Norwegian political scientist

Beatrice Halsaa (born 7 December 1947) is a Norwegian political scientist, gender studies expert and feminist. She was appointed as Professor of Gender Studies at the University of Oslo in 2003, the second person to hold a chair in that discipline at the University of Oslo. She was leader of the EU research project "Gendered Citizenship in Multicultural Europe: The Impact of Contemporary Women's Movements," which was a cooperation of 15 research institutions in ten countries. Her fields of expertise are gender equality, women's movements, feminist theory, and multiculturalism.

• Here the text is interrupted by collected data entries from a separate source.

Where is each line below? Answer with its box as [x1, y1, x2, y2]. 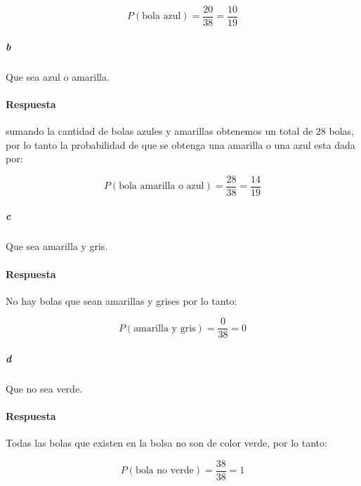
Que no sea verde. [6, 381, 82, 396]
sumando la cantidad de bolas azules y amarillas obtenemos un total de [6, 124, 313, 138]
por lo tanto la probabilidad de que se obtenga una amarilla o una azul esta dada [6, 137, 355, 152]
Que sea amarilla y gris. [6, 239, 108, 254]
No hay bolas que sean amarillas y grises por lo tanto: [6, 293, 237, 308]
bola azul [142, 11, 181, 22]
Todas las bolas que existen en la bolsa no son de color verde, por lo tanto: [6, 435, 327, 450]
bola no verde [135, 466, 194, 476]
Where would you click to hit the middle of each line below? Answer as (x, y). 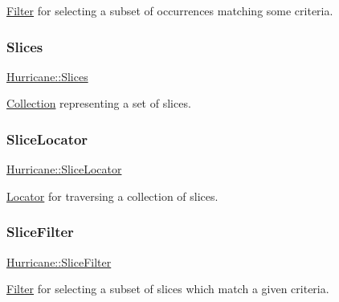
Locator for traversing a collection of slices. (112, 196)
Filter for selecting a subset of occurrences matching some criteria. (170, 10)
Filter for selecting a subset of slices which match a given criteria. (168, 289)
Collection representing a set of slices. (99, 103)
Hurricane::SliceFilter (59, 261)
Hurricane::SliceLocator (64, 169)
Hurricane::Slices (47, 76)
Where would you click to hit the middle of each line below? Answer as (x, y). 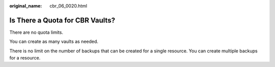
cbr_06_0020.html (68, 6)
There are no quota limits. (36, 32)
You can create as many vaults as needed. (54, 42)
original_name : (26, 6)
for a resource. (25, 58)
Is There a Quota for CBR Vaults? (62, 20)
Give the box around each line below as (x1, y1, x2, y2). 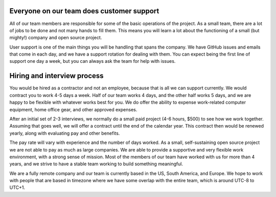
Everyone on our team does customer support (9, 7, 159, 15)
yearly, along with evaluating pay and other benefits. (9, 130, 120, 136)
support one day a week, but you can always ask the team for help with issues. (9, 58, 176, 64)
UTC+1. (9, 184, 26, 191)
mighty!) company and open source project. (9, 35, 102, 41)
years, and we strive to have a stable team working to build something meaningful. (9, 161, 183, 167)
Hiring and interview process (9, 71, 104, 80)
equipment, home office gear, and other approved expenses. (9, 106, 137, 112)
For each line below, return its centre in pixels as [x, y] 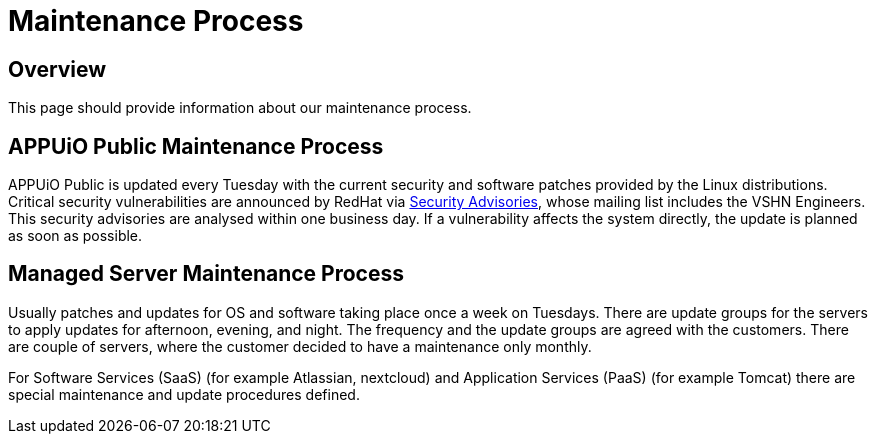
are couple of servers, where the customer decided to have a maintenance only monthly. [300, 346]
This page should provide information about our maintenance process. [240, 108]
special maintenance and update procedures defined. [184, 394]
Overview [57, 69]
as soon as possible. [75, 236]
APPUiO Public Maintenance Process [196, 146]
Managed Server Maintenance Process [206, 274]
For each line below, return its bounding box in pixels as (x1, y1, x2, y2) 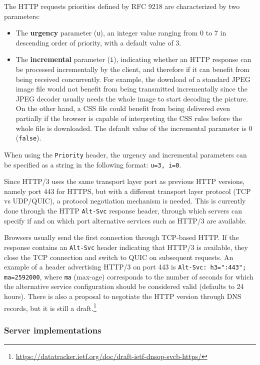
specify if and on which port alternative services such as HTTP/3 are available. (4, 215, 247, 225)
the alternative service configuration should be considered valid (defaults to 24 (4, 281, 244, 291)
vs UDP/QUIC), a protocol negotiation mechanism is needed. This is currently (4, 195, 246, 206)
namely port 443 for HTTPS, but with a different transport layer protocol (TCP (4, 185, 251, 196)
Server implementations (4, 323, 101, 336)
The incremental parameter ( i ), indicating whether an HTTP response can (15, 54, 251, 64)
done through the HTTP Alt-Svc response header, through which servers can (4, 205, 242, 215)
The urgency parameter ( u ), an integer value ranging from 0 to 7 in (15, 27, 226, 38)
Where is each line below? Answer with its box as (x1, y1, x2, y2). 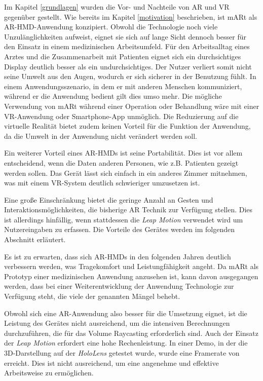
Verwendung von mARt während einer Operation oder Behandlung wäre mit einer (4, 100, 259, 111)
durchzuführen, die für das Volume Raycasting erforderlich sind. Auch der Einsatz (4, 327, 258, 338)
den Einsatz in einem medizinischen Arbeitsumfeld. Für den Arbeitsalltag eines (4, 41, 250, 52)
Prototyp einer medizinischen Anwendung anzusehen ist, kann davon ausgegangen (4, 271, 258, 281)
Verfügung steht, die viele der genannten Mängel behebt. (4, 291, 180, 301)
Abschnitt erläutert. (4, 234, 66, 245)
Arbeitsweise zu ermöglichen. (4, 367, 94, 378)
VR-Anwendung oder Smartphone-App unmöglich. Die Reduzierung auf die (4, 110, 239, 121)
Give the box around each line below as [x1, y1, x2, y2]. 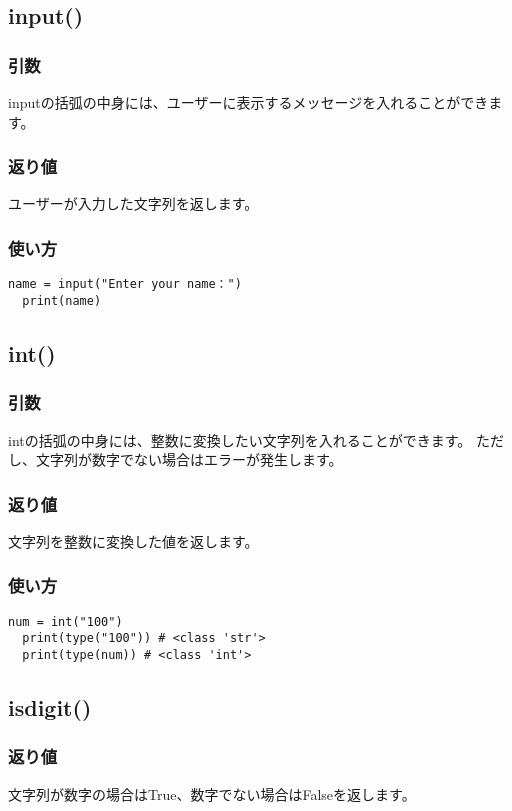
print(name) [22, 293, 102, 308]
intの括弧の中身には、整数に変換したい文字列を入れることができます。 [8, 429, 472, 450]
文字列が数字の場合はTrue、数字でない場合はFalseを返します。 [8, 783, 416, 804]
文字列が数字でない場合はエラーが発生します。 [35, 449, 343, 470]
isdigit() [8, 692, 92, 723]
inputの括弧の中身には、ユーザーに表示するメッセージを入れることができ [8, 92, 489, 112]
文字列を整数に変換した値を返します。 [8, 530, 259, 551]
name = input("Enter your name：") [8, 277, 242, 292]
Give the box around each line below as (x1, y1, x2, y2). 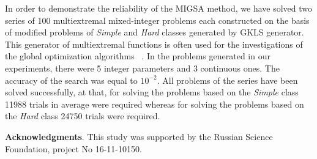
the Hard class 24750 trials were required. (5, 109, 160, 122)
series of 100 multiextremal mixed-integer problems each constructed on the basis (5, 13, 310, 26)
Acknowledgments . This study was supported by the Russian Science (5, 130, 273, 142)
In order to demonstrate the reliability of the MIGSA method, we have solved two (5, 2, 313, 14)
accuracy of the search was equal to (5, 73, 138, 86)
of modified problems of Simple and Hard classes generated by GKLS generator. (5, 26, 304, 39)
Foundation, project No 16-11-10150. (5, 142, 142, 155)
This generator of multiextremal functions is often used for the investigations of (5, 37, 303, 50)
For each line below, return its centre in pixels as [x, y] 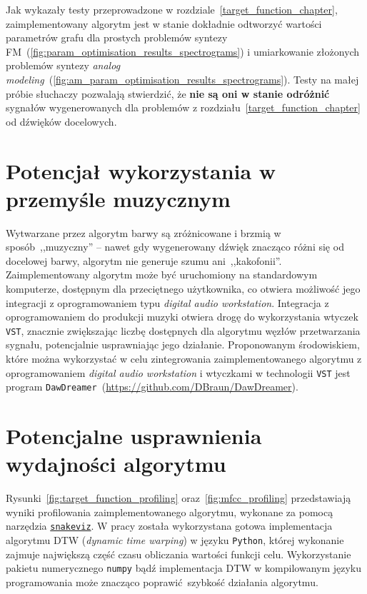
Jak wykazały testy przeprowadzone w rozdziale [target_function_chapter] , [172, 9]
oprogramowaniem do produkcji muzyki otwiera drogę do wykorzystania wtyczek [182, 317]
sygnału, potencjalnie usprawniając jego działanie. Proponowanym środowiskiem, [183, 344]
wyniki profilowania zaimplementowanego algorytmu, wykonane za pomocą [170, 512]
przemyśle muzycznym [118, 198]
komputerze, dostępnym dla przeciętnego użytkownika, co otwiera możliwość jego [183, 289]
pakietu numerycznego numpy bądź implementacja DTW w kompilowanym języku [184, 568]
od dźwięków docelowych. [61, 121]
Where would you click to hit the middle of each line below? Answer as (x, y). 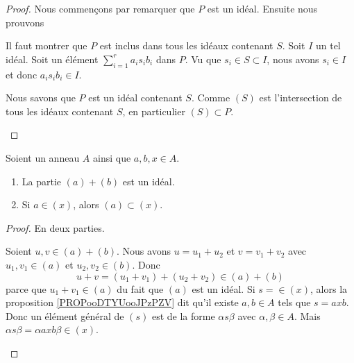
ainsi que (112, 157)
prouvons (25, 22)
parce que (26, 288)
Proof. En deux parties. (55, 227)
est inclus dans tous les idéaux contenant (186, 45)
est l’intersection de (301, 98)
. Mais (307, 315)
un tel (328, 45)
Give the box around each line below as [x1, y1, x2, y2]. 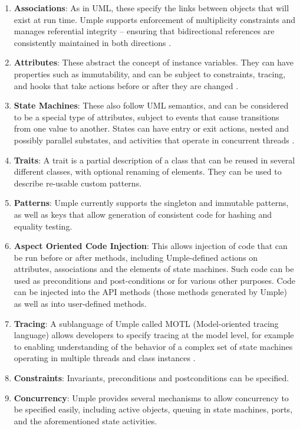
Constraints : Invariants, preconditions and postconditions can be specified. [14, 372, 289, 384]
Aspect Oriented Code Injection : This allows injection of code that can [14, 240, 288, 252]
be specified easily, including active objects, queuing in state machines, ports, [14, 403, 293, 415]
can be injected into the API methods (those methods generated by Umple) [14, 286, 288, 298]
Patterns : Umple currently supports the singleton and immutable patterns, [14, 197, 289, 209]
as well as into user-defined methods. [14, 297, 147, 310]
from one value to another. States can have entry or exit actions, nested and [14, 122, 289, 135]
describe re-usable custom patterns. [14, 176, 142, 189]
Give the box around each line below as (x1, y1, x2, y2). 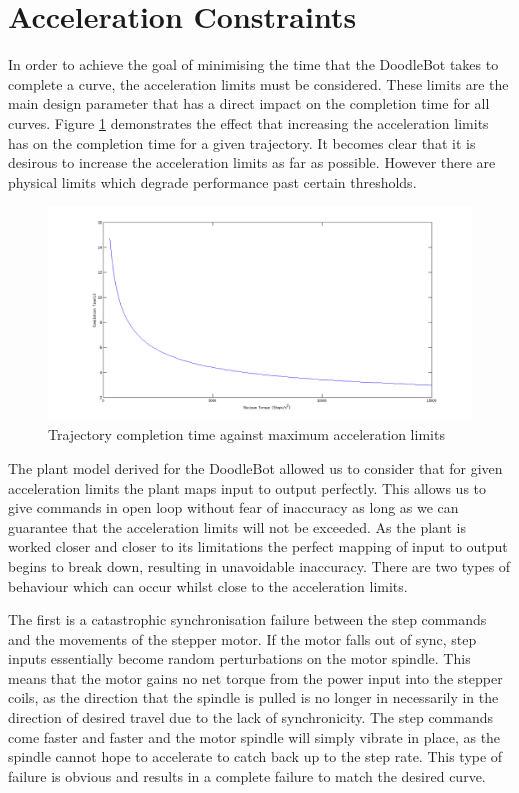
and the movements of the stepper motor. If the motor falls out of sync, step (8, 628, 477, 649)
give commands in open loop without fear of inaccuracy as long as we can (8, 497, 459, 518)
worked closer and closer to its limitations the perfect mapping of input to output (8, 536, 508, 557)
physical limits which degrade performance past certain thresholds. (8, 171, 417, 192)
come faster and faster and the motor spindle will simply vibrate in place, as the (8, 726, 501, 747)
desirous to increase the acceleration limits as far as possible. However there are (8, 152, 496, 173)
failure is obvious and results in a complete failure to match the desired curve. (8, 765, 486, 786)
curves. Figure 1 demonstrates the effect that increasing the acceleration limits (8, 112, 489, 133)
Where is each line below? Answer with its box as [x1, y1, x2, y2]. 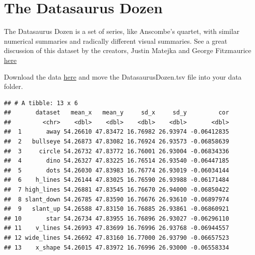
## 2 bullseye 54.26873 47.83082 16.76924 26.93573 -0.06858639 [4, 138, 229, 145]
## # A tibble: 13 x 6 [4, 99, 78, 107]
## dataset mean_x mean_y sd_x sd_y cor [4, 109, 229, 116]
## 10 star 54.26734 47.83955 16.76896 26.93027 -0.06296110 [4, 215, 229, 222]
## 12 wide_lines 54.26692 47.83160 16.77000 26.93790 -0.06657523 [4, 234, 229, 241]
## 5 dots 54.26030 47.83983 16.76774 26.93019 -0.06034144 [4, 167, 229, 174]
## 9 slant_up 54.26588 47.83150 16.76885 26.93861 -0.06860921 [4, 205, 229, 213]
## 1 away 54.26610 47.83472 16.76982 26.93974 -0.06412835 [4, 128, 229, 136]
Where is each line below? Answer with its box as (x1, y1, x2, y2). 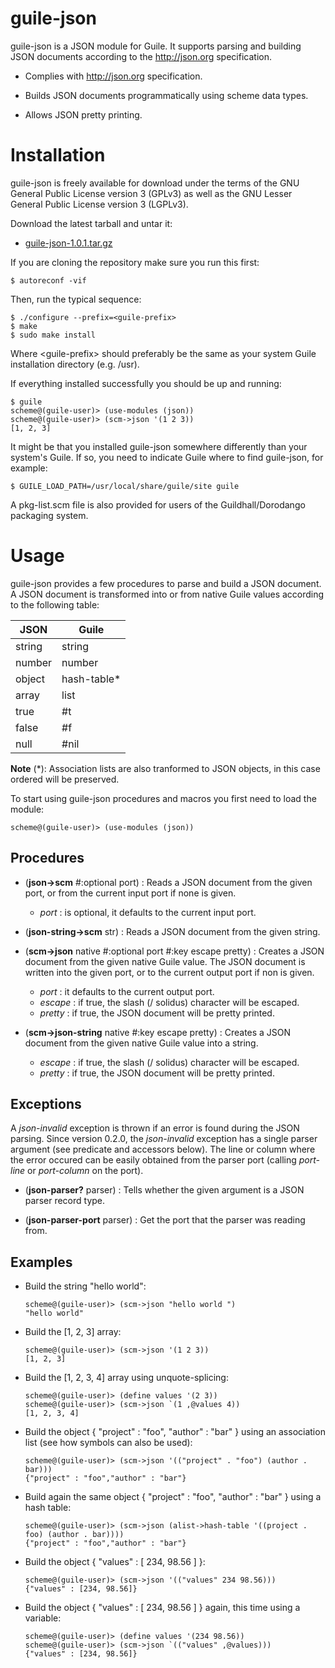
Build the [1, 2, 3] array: (24, 1326, 122, 1338)
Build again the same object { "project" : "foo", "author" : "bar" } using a (24, 1491, 322, 1503)
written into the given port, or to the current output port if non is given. (24, 966, 315, 978)
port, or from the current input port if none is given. (24, 887, 237, 899)
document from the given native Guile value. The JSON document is (24, 955, 306, 967)
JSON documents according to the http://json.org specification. (10, 50, 272, 62)
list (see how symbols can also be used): (24, 1437, 193, 1449)
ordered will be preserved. (10, 773, 120, 785)
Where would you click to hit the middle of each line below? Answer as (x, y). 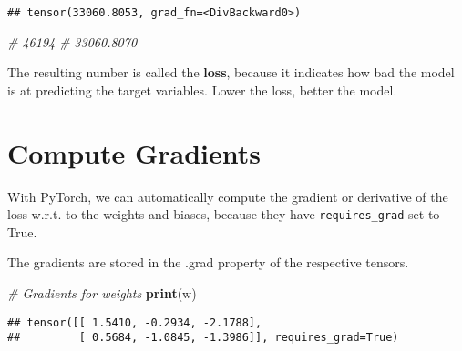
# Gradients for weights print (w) (102, 293)
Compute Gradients (134, 152)
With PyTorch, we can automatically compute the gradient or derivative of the (228, 196)
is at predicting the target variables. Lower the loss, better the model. (202, 90)
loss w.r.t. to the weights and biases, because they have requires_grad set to (224, 214)
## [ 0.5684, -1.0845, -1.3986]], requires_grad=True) (203, 338)
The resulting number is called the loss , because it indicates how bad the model (231, 72)
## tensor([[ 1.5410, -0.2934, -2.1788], (135, 322)
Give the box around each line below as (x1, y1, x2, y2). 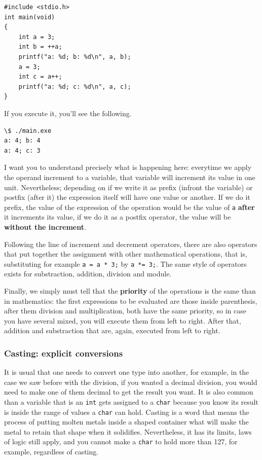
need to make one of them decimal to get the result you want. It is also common (4, 386, 253, 397)
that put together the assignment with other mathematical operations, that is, (4, 249, 247, 259)
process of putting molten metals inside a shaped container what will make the (4, 416, 249, 427)
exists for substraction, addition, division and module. (4, 268, 172, 279)
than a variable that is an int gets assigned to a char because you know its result (4, 396, 258, 407)
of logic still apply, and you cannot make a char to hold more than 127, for (4, 436, 238, 447)
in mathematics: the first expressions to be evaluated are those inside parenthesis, (4, 295, 257, 306)
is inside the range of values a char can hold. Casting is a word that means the (4, 406, 249, 417)
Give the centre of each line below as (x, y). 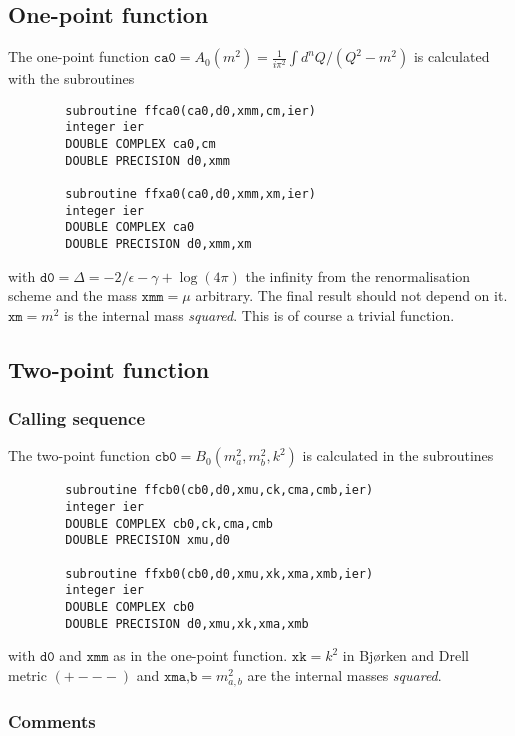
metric (27, 674)
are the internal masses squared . (344, 674)
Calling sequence (77, 418)
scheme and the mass (72, 295)
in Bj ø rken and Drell (405, 655)
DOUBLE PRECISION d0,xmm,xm (158, 244)
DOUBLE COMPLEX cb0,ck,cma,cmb (169, 523)
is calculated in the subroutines (398, 455)
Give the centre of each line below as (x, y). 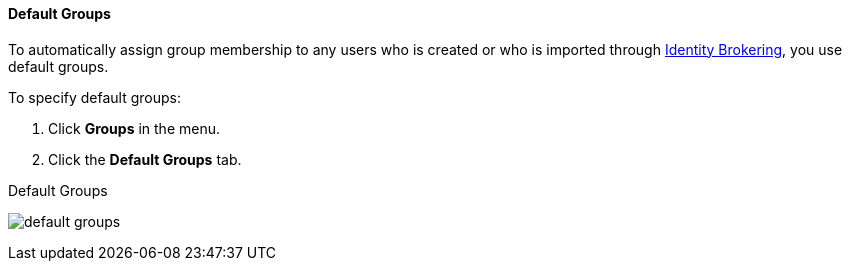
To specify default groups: (95, 97)
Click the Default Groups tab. (145, 159)
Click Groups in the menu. (134, 128)
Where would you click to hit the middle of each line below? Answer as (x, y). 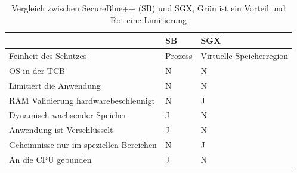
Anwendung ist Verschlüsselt (61, 130)
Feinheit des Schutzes (48, 56)
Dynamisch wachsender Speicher (68, 115)
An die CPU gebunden (50, 159)
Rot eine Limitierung (149, 19)
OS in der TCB (37, 70)
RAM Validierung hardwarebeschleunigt (82, 100)
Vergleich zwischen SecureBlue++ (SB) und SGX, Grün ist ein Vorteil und (148, 8)
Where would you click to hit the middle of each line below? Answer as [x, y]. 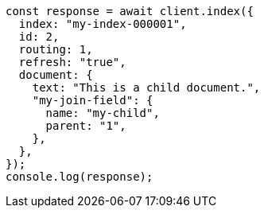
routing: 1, [56, 49]
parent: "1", [86, 126]
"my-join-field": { [93, 100]
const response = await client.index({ [130, 11]
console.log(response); [80, 177]
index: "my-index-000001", [103, 24]
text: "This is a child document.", [146, 88]
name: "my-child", [103, 113]

Halsaa holds a cand.polit. degree in political science from 1975. She worked at Lillehammer University College from 1977 to 2001, where she became Associate Professor in 1988. She was Professor II (part-time chair) at the Norwegian University of Science and Technology from 1999 to 2002. In 2001, she became Associate Professor at the University of Oslo, and full Professor in 2003. She was a member of the Executive Board of the Norwegian Association for Women's Rights from 2002 to 2010.

==Selected publications==
- Christensen, Hilda Rømer, Beatrice Halsaa, Aino Saarinen (eds.):Crossing Borders. Re-Mapping Women's Movements at the Turn of the 21st Century. University Press of Southern Denmark, Odense, (2004), ISBN 8778388597
- Halsaa, Beatrice og Else Viestad: I pose og sekk. Framtidsbilder. Emilia, Oslo, (1990), ISBN 8274190068
- Halsaa, Beatrice: Ingen heksekunst! Håndbok for kommunale likestillingsutvalg. Kommuneforlaget, Oslo, (1989)
- Halsaa, Beatrice and Janneke van der Ros: Muligheter og motstand: Rett person på rett sted. ODH Skriftserie nr. 81. Oppland distriktshøgskole/Østlandsforskning, Lillehammer, (1989)
- Halsaa, Beatrice og Dag Seierstad: Norsk og internasjonal politikk. Cappelen, Oslo, (1988)
- Haavio-Mannila, Elina, Drude Dahlerup, Maud Landby Eduards, E. Gudmundsdottir, Beatrice Halsaa, Helga M. Hernes, E. Hänninen-Salmelin, B. Sigmundsdottir, S. Sinkkonen, and Torild Skard: Unfinished Democracy. Women in Nordic Politics. Pergamon Press, Oxford, (1985)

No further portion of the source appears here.